### Your assignment
Apart from the pictures, reproduce the data below exactly as it stands.

(Material for this task begins)

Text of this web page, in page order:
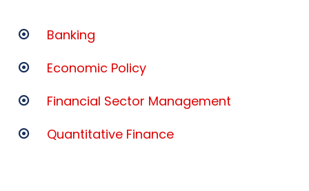
Banking
Economic Policy
Financial Sector Management
Quantitative Finance
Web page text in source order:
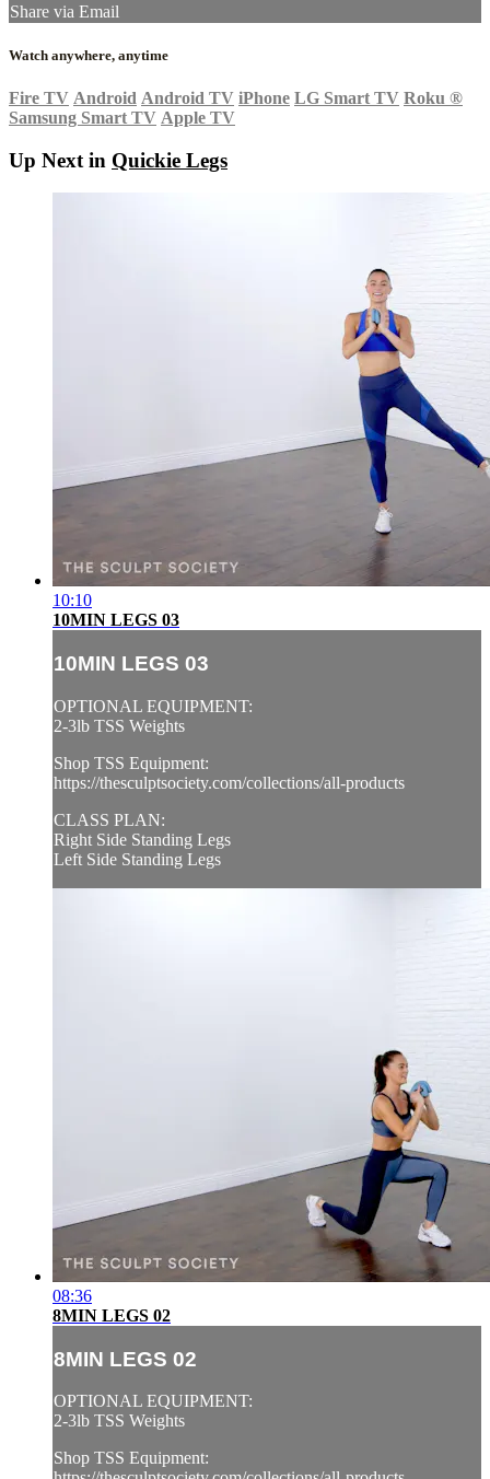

(Material for this task ends)

### Output of the task
Text of this web page, in page order:
Banking
Economic Policy
Financial Sector Management
Quantitative Finance
Web page text in source order:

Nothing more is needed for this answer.